> [AVAILABLE DATA]:
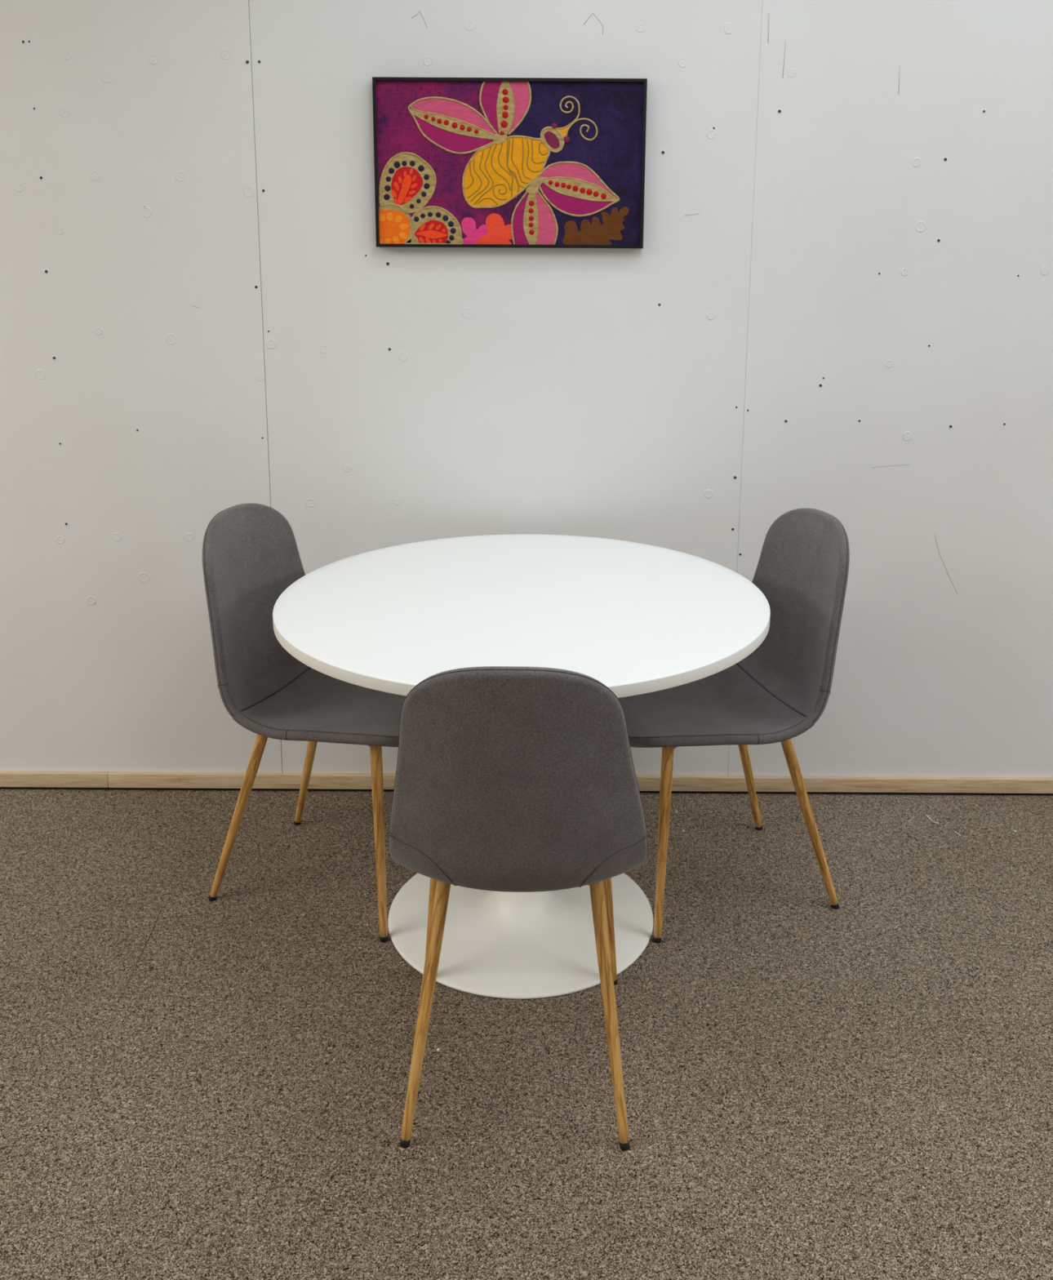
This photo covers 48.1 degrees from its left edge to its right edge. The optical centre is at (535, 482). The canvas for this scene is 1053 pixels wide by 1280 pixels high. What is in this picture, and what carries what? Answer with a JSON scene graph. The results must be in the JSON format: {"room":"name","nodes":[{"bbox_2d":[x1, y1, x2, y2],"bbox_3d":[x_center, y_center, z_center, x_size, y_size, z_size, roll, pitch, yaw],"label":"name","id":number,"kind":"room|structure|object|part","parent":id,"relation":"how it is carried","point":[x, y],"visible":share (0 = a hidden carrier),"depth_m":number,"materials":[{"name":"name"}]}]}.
{"room":"meeting room","nodes":[
{"label":"meeting room","id":0,"kind":"room"},
{"bbox_2d":[0,0,1052,777],"bbox_3d":[0.002,-0.517,2.935,14.000,2.850,0.081,0,12,0],"label":"wall","id":1,"kind":"structure","parent":0,"point":[836,300],"depth_m":2.93,"materials":[{"name":"paint"}]},
{"bbox_2d":[14,182,23,191],"bbox_3d":[-1.248,-0.713,2.852,0.021,0.022,0.001,0,12,0],"label":"screw","id":2,"kind":"object","parent":1,"relation":"attached to","point":[19,187],"depth_m":2.85,"materials":[{"name":"paint"}]},
{"bbox_2d":[35,368,45,379],"bbox_3d":[-1.238,-0.270,2.950,0.028,0.027,0.001,0,12,0],"label":"screw","id":3,"kind":"object","parent":1,"relation":"attached to","point":[40,374],"depth_m":2.95,"materials":[{"name":"paint"}]},
{"bbox_2d":[56,535,64,544],"bbox_3d":[-1.226,0.147,3.042,0.023,0.023,0.001,0,12,0],"label":"screw","id":4,"kind":"object","parent":1,"relation":"attached to","point":[60,539],"depth_m":3.04,"materials":[{"name":"paint"}]},
{"bbox_2d":[56,226,64,235],"bbox_3d":[-1.158,-0.613,2.874,0.020,0.019,0.001,0,12,0],"label":"screw","id":5,"kind":"object","parent":1,"relation":"attached to","point":[60,230],"depth_m":2.87,"materials":[{"name":"paint"}]},
{"bbox_2d":[58,106,71,117],"bbox_3d":[-1.123,-0.884,2.814,0.029,0.027,0.001,0,12,0],"label":"screw","id":6,"kind":"object","parent":1,"relation":"attached to","point":[64,111],"depth_m":2.81,"materials":[{"name":"paint"}]},
{"bbox_2d":[62,51,71,60],"bbox_3d":[-1.106,-1.008,2.786,0.021,0.020,0.001,0,12,0],"label":"screw","id":7,"kind":"object","parent":1,"relation":"attached to","point":[67,55],"depth_m":2.79,"materials":[{"name":"paint"}]},
{"bbox_2d":[86,595,96,604],"bbox_3d":[-1.160,0.308,3.078,0.026,0.025,0.001,0,12,0],"label":"screw","id":8,"kind":"object","parent":1,"relation":"attached to","point":[91,600],"depth_m":3.08,"materials":[{"name":"paint"}]},
{"bbox_2d":[89,170,99,181],"bbox_3d":[-1.064,-0.740,2.845,0.025,0.026,0.001,0,12,0],"label":"screw","id":9,"kind":"object","parent":1,"relation":"attached to","point":[94,175],"depth_m":2.85,"materials":[{"name":"paint"}]},
{"bbox_2d":[94,326,102,334],"bbox_3d":[-1.085,-0.376,2.926,0.020,0.021,0.001,0,12,0],"label":"screw","id":10,"kind":"object","parent":1,"relation":"attached to","point":[98,330],"depth_m":2.93,"materials":[{"name":"paint"}]},
{"bbox_2d":[101,71,112,83],"bbox_3d":[-1.016,-0.961,2.796,0.028,0.028,0.001,0,12,0],"label":"screw","id":11,"kind":"object","parent":1,"relation":"attached to","point":[106,76],"depth_m":2.80,"materials":[{"name":"paint"}]},
{"bbox_2d":[112,533,121,541],"bbox_3d":[-1.079,0.140,3.040,0.023,0.022,0.001,0,12,0],"label":"screw","id":12,"kind":"object","parent":1,"relation":"attached to","point":[116,536],"depth_m":3.04,"materials":[{"name":"paint"}]},
{"bbox_2d":[138,572,149,582],"bbox_3d":[-1.017,0.246,3.064,0.028,0.030,0.001,0,12,0],"label":"screw","id":13,"kind":"object","parent":1,"relation":"attached to","point":[144,577],"depth_m":3.06,"materials":[{"name":"paint"}]},
{"bbox_2d":[141,206,152,217],"bbox_3d":[-0.945,-0.657,2.864,0.028,0.027,0.001,0,12,0],"label":"screw","id":14,"kind":"object","parent":1,"relation":"attached to","point":[146,211],"depth_m":2.86,"materials":[{"name":"paint"}]},
{"bbox_2d":[148,53,159,64],"bbox_3d":[-0.903,-1.000,2.788,0.026,0.025,0.001,0,12,0],"label":"screw","id":15,"kind":"object","parent":1,"relation":"attached to","point":[153,59],"depth_m":2.79,"materials":[{"name":"paint"}]},
{"bbox_2d":[165,333,177,344],"bbox_3d":[-0.905,-0.356,2.930,0.029,0.028,0.001,0,12,0],"label":"screw","id":16,"kind":"object","parent":1,"relation":"attached to","point":[171,338],"depth_m":2.93,"materials":[{"name":"paint"}]},
{"bbox_2d":[174,170,185,181],"bbox_3d":[-0.857,-0.739,2.845,0.026,0.026,0.001,0,12,0],"label":"screw","id":17,"kind":"object","parent":1,"relation":"attached to","point":[180,175],"depth_m":2.85,"materials":[{"name":"paint"}]},
{"bbox_2d":[185,533,193,541],"bbox_3d":[-0.893,0.140,3.040,0.023,0.023,0.001,0,12,0],"label":"screw","id":18,"kind":"object","parent":1,"relation":"attached to","point":[188,536],"depth_m":3.04,"materials":[{"name":"paint"}]},
{"bbox_2d":[221,48,231,59],"bbox_3d":[-0.731,-1.010,2.785,0.025,0.024,0.001,0,12,0],"label":"screw","id":19,"kind":"object","parent":1,"relation":"attached to","point":[225,53],"depth_m":2.79,"materials":[{"name":"paint"}]},
{"bbox_2d":[243,185,254,197],"bbox_3d":[-0.693,-0.704,2.853,0.028,0.029,0.001,0,12,0],"label":"screw","id":20,"kind":"object","parent":1,"relation":"attached to","point":[248,190],"depth_m":2.85,"materials":[{"name":"paint"}]},
{"bbox_2d":[256,373,264,380],"bbox_3d":[-0.688,-0.264,2.950,0.020,0.020,0.001,0,12,0],"label":"screw","id":21,"kind":"object","parent":1,"relation":"attached to","point":[260,376],"depth_m":2.95,"materials":[{"name":"paint"}]},
{"bbox_2d":[266,338,276,349],"bbox_3d":[-0.657,-0.344,2.933,0.026,0.027,0.001,0,12,0],"label":"screw","id":22,"kind":"object","parent":1,"relation":"attached to","point":[271,344],"depth_m":2.93,"materials":[{"name":"paint"}]},
{"bbox_2d":[306,497,315,507],"bbox_3d":[-0.577,0.052,3.020,0.024,0.025,0.001,0,12,0],"label":"screw","id":23,"kind":"object","parent":1,"relation":"attached to","point":[310,502],"depth_m":3.02,"materials":[{"name":"paint"}]},
{"bbox_2d":[319,344,328,353],"bbox_3d":[-0.527,-0.333,2.935,0.023,0.023,0.001,0,12,0],"label":"screw","id":24,"kind":"object","parent":1,"relation":"attached to","point":[323,348],"depth_m":2.94,"materials":[{"name":"paint"}]},
{"bbox_2d":[343,464,351,471],"bbox_3d":[-0.479,-0.037,3.001,0.019,0.019,0.001,0,12,0],"label":"screw","id":25,"kind":"object","parent":1,"relation":"attached to","point":[347,468],"depth_m":3.00,"materials":[{"name":"paint"}]},
{"bbox_2d":[393,497,400,505],"bbox_3d":[-0.354,0.049,3.019,0.019,0.020,0.001,0,12,0],"label":"screw","id":26,"kind":"object","parent":1,"relation":"attached to","point":[397,501],"depth_m":3.02,"materials":[{"name":"paint"}]},
{"bbox_2d":[398,351,408,360],"bbox_3d":[-0.331,-0.315,2.939,0.025,0.025,0.001,0,12,0],"label":"screw","id":27,"kind":"object","parent":1,"relation":"attached to","point":[402,355],"depth_m":2.94,"materials":[{"name":"paint"}]},
{"bbox_2d":[422,55,432,66],"bbox_3d":[-0.256,-0.997,2.788,0.024,0.024,0.001,0,12,0],"label":"screw","id":28,"kind":"object","parent":1,"relation":"attached to","point":[427,60],"depth_m":2.79,"materials":[{"name":"paint"}]},
{"bbox_2d":[461,306,472,318],"bbox_3d":[-0.169,-0.420,2.915,0.029,0.029,0.001,0,12,0],"label":"screw","id":29,"kind":"object","parent":1,"relation":"attached to","point":[466,312],"depth_m":2.92,"materials":[{"name":"paint"}]},
{"bbox_2d":[464,18,475,31],"bbox_3d":[-0.155,-1.075,2.771,0.025,0.026,0.001,0,12,0],"label":"screw","id":30,"kind":"object","parent":1,"relation":"attached to","point":[469,24],"depth_m":2.77,"materials":[{"name":"paint"}]},
{"bbox_2d":[372,76,647,248],"bbox_3d":[-0.062,-0.762,2.824,0.646,0.392,0.029,0,12,0],"label":"framed painting","id":31,"kind":"object","parent":1,"relation":"attached to","point":[510,162],"visible":1,"depth_m":2.82,"materials":[{"name":"black"}]},
{"bbox_2d":[378,204,412,244],"bbox_3d":[-0.337,-0.624,2.848,0.082,0.093,0.001,0,12,0],"label":"flower","id":32,"kind":"object","parent":31,"relation":"on","point":[395,221],"depth_m":2.85,"materials":[{"name":"orange fabric"}]},
{"bbox_2d":[378,151,436,213],"bbox_3d":[-0.308,-0.718,2.827,0.139,0.143,0.004,0,12,0],"label":"flower","id":33,"kind":"object","parent":31,"relation":"on","point":[407,180],"depth_m":2.83,"materials":[{"name":"fabric"}]},
{"bbox_2d":[404,205,463,244],"bbox_3d":[-0.247,-0.621,2.849,0.145,0.092,0.004,0,12,0],"label":"flower","id":34,"kind":"object","parent":31,"relation":"on","point":[423,224],"depth_m":2.85,"materials":[{"name":"fabric"}]},
{"bbox_2d":[0,771,1052,793],"bbox_3d":[-0.006,0.807,3.180,14.000,0.040,0.015,0,12,0],"label":"baseboard","id":35,"kind":"structure","parent":1,"relation":"attached to","point":[116,780],"depth_m":3.17,"materials":[{"name":"brown wood"}]},
{"bbox_2d":[0,786,1052,795],"bbox_3d":[-0.006,0.830,3.189,14.000,0.010,0.007,0,12,0],"label":"trim","id":36,"kind":"structure","parent":1,"relation":"attached to","point":[1,788],"depth_m":3.19,"materials":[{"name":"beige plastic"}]},
{"bbox_2d":[635,22,644,32],"bbox_3d":[0.246,-1.068,2.772,0.022,0.021,0.001,0,12,0],"label":"screw","id":37,"kind":"object","parent":1,"relation":"attached to","point":[640,27],"depth_m":2.77,"materials":[{"name":"paint"}]},
{"bbox_2d":[678,57,688,67],"bbox_3d":[0.347,-0.993,2.788,0.024,0.024,0.001,0,12,0],"label":"screw","id":38,"kind":"object","parent":1,"relation":"attached to","point":[682,61],"depth_m":2.79,"materials":[{"name":"paint"}]},
{"bbox_2d":[703,488,713,498],"bbox_3d":[0.441,0.029,3.014,0.023,0.024,0.001,0,12,0],"label":"screw","id":39,"kind":"object","parent":1,"relation":"attached to","point":[708,493],"depth_m":3.01,"materials":[{"name":"paint"}]},
{"bbox_2d":[706,311,715,319],"bbox_3d":[0.433,-0.412,2.917,0.020,0.020,0.001,0,12,0],"label":"screw","id":40,"kind":"object","parent":1,"relation":"attached to","point":[710,315],"depth_m":2.92,"materials":[{"name":"paint"}]},
{"bbox_2d":[706,128,716,138],"bbox_3d":[0.420,-0.834,2.823,0.023,0.022,0.001,0,12,0],"label":"screw","id":41,"kind":"object","parent":1,"relation":"attached to","point":[711,133],"depth_m":2.82,"materials":[{"name":"paint"}]},
{"bbox_2d":[723,22,734,34],"bbox_3d":[0.454,-1.067,2.772,0.027,0.026,0.001,0,12,0],"label":"screw","id":42,"kind":"object","parent":1,"relation":"attached to","point":[728,28],"depth_m":2.77,"materials":[{"name":"paint"}]},
{"bbox_2d":[786,67,795,77],"bbox_3d":[0.606,-0.970,2.793,0.021,0.022,0.001,0,12,0],"label":"screw","id":43,"kind":"object","parent":1,"relation":"attached to","point":[791,72],"depth_m":2.79,"materials":[{"name":"paint"}]},
{"bbox_2d":[885,360,893,368],"bbox_3d":[0.881,-0.296,2.942,0.019,0.019,0.001,0,12,0],"label":"screw","id":44,"kind":"object","parent":1,"relation":"attached to","point":[889,363],"depth_m":2.94,"materials":[{"name":"paint"}]},
{"bbox_2d":[900,268,908,275],"bbox_3d":[0.904,-0.516,2.893,0.019,0.019,0.001,0,12,0],"label":"screw","id":45,"kind":"object","parent":1,"relation":"attached to","point":[904,272],"depth_m":2.89,"materials":[{"name":"paint"}]},
{"bbox_2d":[902,431,911,440],"bbox_3d":[0.939,-0.117,2.981,0.024,0.025,0.001,0,12,0],"label":"screw","id":46,"kind":"object","parent":1,"relation":"attached to","point":[907,435],"depth_m":2.98,"materials":[{"name":"paint"}]},
{"bbox_2d":[911,157,921,167],"bbox_3d":[0.915,-0.770,2.837,0.023,0.024,0.001,0,12,0],"label":"screw","id":47,"kind":"object","parent":1,"relation":"attached to","point":[916,162],"depth_m":2.84,"materials":[{"name":"paint"}]},
{"bbox_2d":[915,220,926,231],"bbox_3d":[0.936,-0.623,2.869,0.029,0.027,0.001,0,12,0],"label":"screw","id":48,"kind":"object","parent":1,"relation":"attached to","point":[920,225],"depth_m":2.87,"materials":[{"name":"paint"}]},
{"bbox_2d":[1040,266,1048,275],"bbox_3d":[1.247,-0.518,2.892,0.020,0.020,0.001,0,12,0],"label":"screw","id":49,"kind":"object","parent":1,"relation":"attached to","point":[1044,270],"depth_m":2.89,"materials":[{"name":"paint"}]},
{"bbox_2d":[0,789,1052,1279],"bbox_3d":[-0.011,1.741,-0.672,14.000,0.101,8.060,0,12,0],"label":"floor","id":50,"kind":"structure","parent":0,"point":[193,1086],"depth_m":2.16,"materials":[{"name":"carpet"}]},
{"bbox_2d":[202,502,406,942],"bbox_3d":[-0.442,0.504,2.669,0.552,0.874,0.433,5,13,19],"label":"dining chair","id":51,"kind":"object","parent":50,"relation":"on","point":[251,555],"visible":0.67,"depth_m":2.63,"materials":[{"name":"grey fabric"}]},
{"bbox_3d":[-0.661,0.730,2.634,0.024,0.440,0.024,17,10,-8],"label":"leg","id":52,"kind":"part","parent":51,"relation":"part of","materials":[{"name":"brown wood"}]},
{"bbox_3d":[-0.630,0.265,2.688,0.144,0.419,0.426,5,13,19],"label":"backrest","id":53,"kind":"part","parent":51,"relation":"part of","materials":[{"name":"grey fabric"}]},
{"bbox_3d":[-0.556,0.668,2.917,0.024,0.440,0.024,-12,36,-44],"label":"leg","id":54,"kind":"part","parent":51,"relation":"part of","materials":[{"name":"brown wood"}]},
{"bbox_3d":[-0.408,0.493,2.656,0.479,0.069,0.426,5,13,19],"label":"seat","id":55,"kind":"part","parent":51,"relation":"part of","materials":[{"name":"grey fabric"}]},
{"bbox_3d":[-0.331,0.755,2.501,0.024,0.432,0.024,-3,7,-16],"label":"leg","id":56,"kind":"part","parent":51,"relation":"part of","materials":[{"name":"brown wood"}]},
{"bbox_2d":[388,666,648,1151],"bbox_3d":[-0.029,0.637,2.111,0.433,0.859,0.552,0,12,0],"label":"dining chair","id":57,"kind":"object","parent":50,"relation":"on","point":[509,779],"visible":1,"depth_m":1.84,"materials":[{"name":"grey fabric"}]},
{"bbox_3d":[-0.185,0.877,1.984,0.024,0.441,0.024,6,-4,26],"label":"leg","id":58,"kind":"part","parent":57,"relation":"part of","materials":[{"name":"brown wood"}]},
{"bbox_3d":[-0.198,0.794,2.331,0.024,0.432,0.024,17,19,34],"label":"leg","id":59,"kind":"part","parent":57,"relation":"part of","materials":[{"name":"brown wood"}]},
{"bbox_3d":[-0.029,0.459,1.864,0.426,0.404,0.144,0,12,0],"label":"backrest","id":60,"kind":"part","parent":57,"relation":"part of","materials":[{"name":"grey fabric"}]},
{"bbox_3d":[-0.028,0.610,2.140,0.426,0.069,0.479,0,12,0],"label":"seat","id":61,"kind":"part","parent":57,"relation":"part of","materials":[{"name":"grey fabric"}]},
{"bbox_3d":[0.124,0.879,1.982,0.024,0.440,0.024,-5,-4,-21],"label":"leg","id":62,"kind":"part","parent":57,"relation":"part of","materials":[{"name":"brown wood"}]},
{"bbox_3d":[0.139,0.796,2.328,0.024,0.432,0.024,-16,19,-33],"label":"leg","id":63,"kind":"part","parent":57,"relation":"part of","materials":[{"name":"brown wood"}]},
{"bbox_2d":[272,533,770,999],"bbox_3d":[-0.031,0.598,2.541,1.037,0.742,1.037,0,12,0],"label":"round table","id":64,"kind":"object","parent":50,"relation":"on","point":[633,618],"visible":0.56,"depth_m":2.42,"materials":[{"name":"white laminate"}]},
{"bbox_2d":[617,507,849,943],"bbox_3d":[0.393,0.509,2.669,0.552,0.874,0.433,-3,13,-17],"label":"dining chair","id":65,"kind":"object","parent":50,"relation":"on","point":[779,691],"visible":0.71,"depth_m":2.62,"materials":[{"name":"grey fabric"}]},
{"bbox_3d":[0.270,0.758,2.504,0.024,0.432,0.024,5,7,19],"label":"leg","id":66,"kind":"part","parent":65,"relation":"part of","materials":[{"name":"brown wood"}]},
{"bbox_3d":[0.360,0.499,2.655,0.479,0.069,0.426,-3,13,-17],"label":"seat","id":67,"kind":"part","parent":65,"relation":"part of","materials":[{"name":"grey fabric"}]},
{"bbox_3d":[0.516,0.677,2.908,0.024,0.440,0.024,-32,29,-33],"label":"leg","id":68,"kind":"part","parent":65,"relation":"part of","materials":[{"name":"brown wood"}]},
{"bbox_3d":[0.588,0.276,2.676,0.144,0.419,0.426,-3,13,-17],"label":"backrest","id":69,"kind":"part","parent":65,"relation":"part of","materials":[{"name":"grey fabric"}]},
{"bbox_3d":[0.606,0.741,2.621,0.024,0.440,0.024,-16,10,11],"label":"leg","id":70,"kind":"part","parent":65,"relation":"part of","materials":[{"name":"brown wood"}]}
]}

> [DESCRIPTION OF THE TASK]: From the records above, copy each line in which the string "flower" occurs.

> [RESULT BELOW]:
{"bbox_2d":[378,204,412,244],"bbox_3d":[-0.337,-0.624,2.848,0.082,0.093,0.001,0,12,0],"label":"flower","id":32,"kind":"object","parent":31,"relation":"on","point":[395,221],"depth_m":2.85,"materials":[{"name":"orange fabric"}]},
{"bbox_2d":[378,151,436,213],"bbox_3d":[-0.308,-0.718,2.827,0.139,0.143,0.004,0,12,0],"label":"flower","id":33,"kind":"object","parent":31,"relation":"on","point":[407,180],"depth_m":2.83,"materials":[{"name":"fabric"}]},
{"bbox_2d":[404,205,463,244],"bbox_3d":[-0.247,-0.621,2.849,0.145,0.092,0.004,0,12,0],"label":"flower","id":34,"kind":"object","parent":31,"relation":"on","point":[423,224],"depth_m":2.85,"materials":[{"name":"fabric"}]},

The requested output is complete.